希少がんMeet the Expert 第3回 肉腫(サルコーマ)総論~講演 前編~


  • [公開日]2017.04.27
  • [最終更新日]2017.05.10
スピーカー
国立がん研究センター中央病院 骨軟部腫瘍・リハビリテーション科、希少がんセンター長 川井 章
講演 前編
講演 後編
ディスカッション

川井) はじめまして、国立がん研究センター中央病院・骨軟部腫瘍・リハビリテーション科の川井と申します。肉腫が希少がんの中で比較的多いがんということで、現在希少がんセンターの担当をさせていただいております。今日は希少がんのお話しではなく、私のホームグラウンドで肉腫のお話をさせていただきたいと思います。肉腫に関してはさまざまな種類がある、さまざまな治療法がある。希少がんの中では比較的多い腫瘍ということもありまして、幾つかに分けてお話をしようと思います。

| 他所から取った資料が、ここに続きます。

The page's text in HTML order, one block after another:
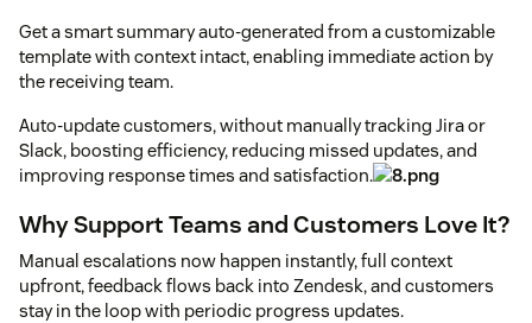
Get a smart summary auto-generated from a customizable
template with context intact, enabling immediate action by
the receiving team.
Auto-update customers, without manually tracking Jira or
Slack, boosting efficiency, reducing missed updates, and
improving response times and satisfaction.
Why Support Teams and Customers Love It?
Manual escalations now happen instantly, full context
upfront, feedback flows back into Zendesk, and customers
stay in the loop with periodic progress updates.
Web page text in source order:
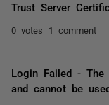
Trust Server
0 votes 1 comment
Login Failed -
and cannot be
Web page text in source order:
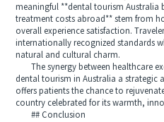
meaningful **dental tourism Australia
treatment costs abroad** stem from
overall experience satisfaction.
internationally recognized standards
natural and cultural charm.
The synergy between healthcare
dental tourism in Australia a strategic
offers patients the chance to
country celebrated for its warmth,
## Conclusion
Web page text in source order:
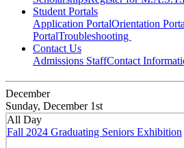
Student Portals
Application PortalOrientation
PortalTroubleshooting
Contact Us
Admissions StaffContact
December
Sunday, December 1st
All Day
Fall 2024 Graduating Seniors Exhibition
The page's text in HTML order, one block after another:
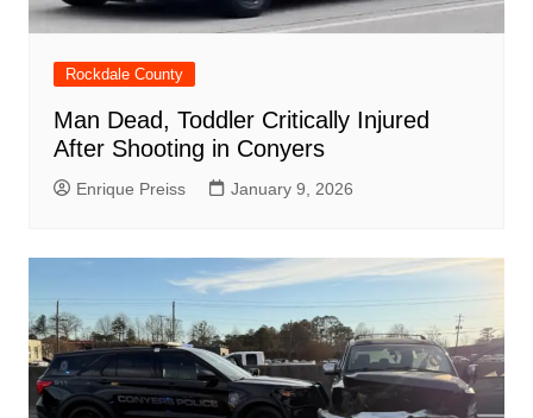
Rockdale County
Man Dead, Toddler Critically Injured
After Shooting in Conyers
Enrique Preiss January 9, 2026
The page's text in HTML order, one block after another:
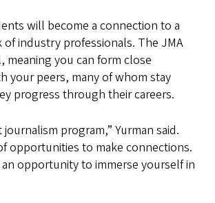
will become a connection to a
industry professionals. The JMA
meaning you can form close
your peers, many of whom stay
progress through their careers.
journalism program,” Yurman said.
opportunities to make connections.
an opportunity to immerse yourself in
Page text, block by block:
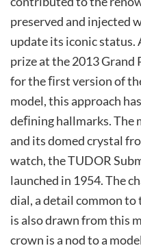
preserved and injected
update its iconic status.
prize at the 2013 Grand
for the ﬁrst version of
model, this approach
deﬁning hallmarks. The
and its domed crystal
watch, the TUDOR
launched in 1954. The
dial, a detail common
is also drawn from this
crown is a nod to a
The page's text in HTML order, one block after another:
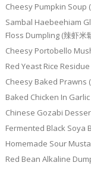
Cheesy Pumpkin Soup (
Sambal Haebeehiam
Floss Dumpling (辣虾米
Cheesy Portobello
Red Yeast Rice
Cheesy Baked Prawns (
Baked Chicken In
Chinese Gozabi
Fermented Black Soya
Homemade Sour
Red Bean Alkaline
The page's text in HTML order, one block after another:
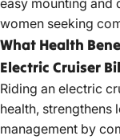
easy mounting and
women seeking
What Health
Electric Cruiser
Riding an electric
health, strengthens
management by
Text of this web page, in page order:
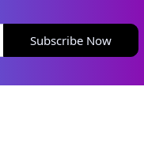
Subscribe Now
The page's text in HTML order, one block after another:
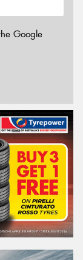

今日、私がお話させていただきますのは、肉腫の総論ですので、診断から外科的な話、内科的な話、詳しい話をお聞きになりたいという方にとっては、少しもの足りないところがあるかもしれませんが、それは後の質疑応答でお聞きいただくか、あるいは6月に外科的な治療、あるいは内科的な治療のもう少し詳しいお話をさせていただく予定にしていますので、そこでお聞きいただければと思います。今日の私のお話は肉腫(サルコーマ)総論ということであります。では、お付き合いのほどよろしくお願いいたします。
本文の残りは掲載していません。